*** EXTRACTED DATA ***
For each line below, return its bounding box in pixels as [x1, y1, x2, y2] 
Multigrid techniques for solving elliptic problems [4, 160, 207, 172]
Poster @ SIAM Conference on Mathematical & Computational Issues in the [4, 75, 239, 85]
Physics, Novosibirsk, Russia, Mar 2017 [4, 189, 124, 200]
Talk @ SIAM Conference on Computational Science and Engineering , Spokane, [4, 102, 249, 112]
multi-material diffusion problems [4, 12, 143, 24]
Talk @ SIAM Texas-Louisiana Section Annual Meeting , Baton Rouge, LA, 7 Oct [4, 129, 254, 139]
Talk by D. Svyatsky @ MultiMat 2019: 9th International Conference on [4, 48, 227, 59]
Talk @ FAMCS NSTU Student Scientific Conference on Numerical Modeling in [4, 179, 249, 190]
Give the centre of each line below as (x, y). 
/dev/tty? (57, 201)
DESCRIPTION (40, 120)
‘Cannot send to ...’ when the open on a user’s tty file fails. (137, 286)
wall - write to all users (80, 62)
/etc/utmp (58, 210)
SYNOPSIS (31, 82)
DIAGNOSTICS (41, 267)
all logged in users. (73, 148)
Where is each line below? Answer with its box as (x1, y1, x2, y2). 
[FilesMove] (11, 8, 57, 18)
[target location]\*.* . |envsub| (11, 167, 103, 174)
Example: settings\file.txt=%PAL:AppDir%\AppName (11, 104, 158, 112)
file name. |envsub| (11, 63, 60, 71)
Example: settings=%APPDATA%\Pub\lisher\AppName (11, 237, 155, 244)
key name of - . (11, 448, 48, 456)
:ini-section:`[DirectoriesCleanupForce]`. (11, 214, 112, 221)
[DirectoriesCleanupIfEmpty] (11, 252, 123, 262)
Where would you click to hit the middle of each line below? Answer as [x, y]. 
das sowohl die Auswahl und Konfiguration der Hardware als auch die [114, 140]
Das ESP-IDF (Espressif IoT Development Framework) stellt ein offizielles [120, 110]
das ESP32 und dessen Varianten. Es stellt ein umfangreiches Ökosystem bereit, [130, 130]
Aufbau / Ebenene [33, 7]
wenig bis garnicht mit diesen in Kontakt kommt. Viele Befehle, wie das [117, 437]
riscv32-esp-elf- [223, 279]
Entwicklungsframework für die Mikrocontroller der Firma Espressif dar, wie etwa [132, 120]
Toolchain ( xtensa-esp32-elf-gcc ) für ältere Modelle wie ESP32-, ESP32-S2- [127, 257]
*** End of EXTRACTED DATA ***
Once more, write out the records above, exactly as they stand.

For each line below, return its bounding box in pixels as [x1, y1, x2, y2] 
Multigrid techniques for solving elliptic problems [4, 160, 207, 172]
Poster @ SIAM Conference on Mathematical & Computational Issues in the [4, 75, 239, 85]
Physics, Novosibirsk, Russia, Mar 2017 [4, 189, 124, 200]
Talk @ SIAM Conference on Computational Science and Engineering , Spokane, [4, 102, 249, 112]
multi-material diffusion problems [4, 12, 143, 24]
Talk @ SIAM Texas-Louisiana Section Annual Meeting , Baton Rouge, LA, 7 Oct [4, 129, 254, 139]
Talk by D. Svyatsky @ MultiMat 2019: 9th International Conference on [4, 48, 227, 59]
Talk @ FAMCS NSTU Student Scientific Conference on Numerical Modeling in [4, 179, 249, 190]
Give the centre of each line below as (x, y). 
/dev/tty? (57, 201)
DESCRIPTION (40, 120)
‘Cannot send to ...’ when the open on a user’s tty file fails. (137, 286)
wall - write to all users (80, 62)
/etc/utmp (58, 210)
SYNOPSIS (31, 82)
DIAGNOSTICS (41, 267)
all logged in users. (73, 148)
Where is each line below? Answer with its box as (x1, y1, x2, y2). 
[FilesMove] (11, 8, 57, 18)
[target location]\*.* . |envsub| (11, 167, 103, 174)
Example: settings\file.txt=%PAL:AppDir%\AppName (11, 104, 158, 112)
file name. |envsub| (11, 63, 60, 71)
Example: settings=%APPDATA%\Pub\lisher\AppName (11, 237, 155, 244)
key name of - . (11, 448, 48, 456)
:ini-section:`[DirectoriesCleanupForce]`. (11, 214, 112, 221)
[DirectoriesCleanupIfEmpty] (11, 252, 123, 262)
Where would you click to hit the middle of each line below? Answer as [x, y]. 
das sowohl die Auswahl und Konfiguration der Hardware als auch die [114, 140]
Das ESP-IDF (Espressif IoT Development Framework) stellt ein offizielles [120, 110]
das ESP32 und dessen Varianten. Es stellt ein umfangreiches Ökosystem bereit, [130, 130]
Aufbau / Ebenene [33, 7]
wenig bis garnicht mit diesen in Kontakt kommt. Viele Befehle, wie das [117, 437]
riscv32-esp-elf- [223, 279]
Entwicklungsframework für die Mikrocontroller der Firma Espressif dar, wie etwa [132, 120]
Toolchain ( xtensa-esp32-elf-gcc ) für ältere Modelle wie ESP32-, ESP32-S2- [127, 257]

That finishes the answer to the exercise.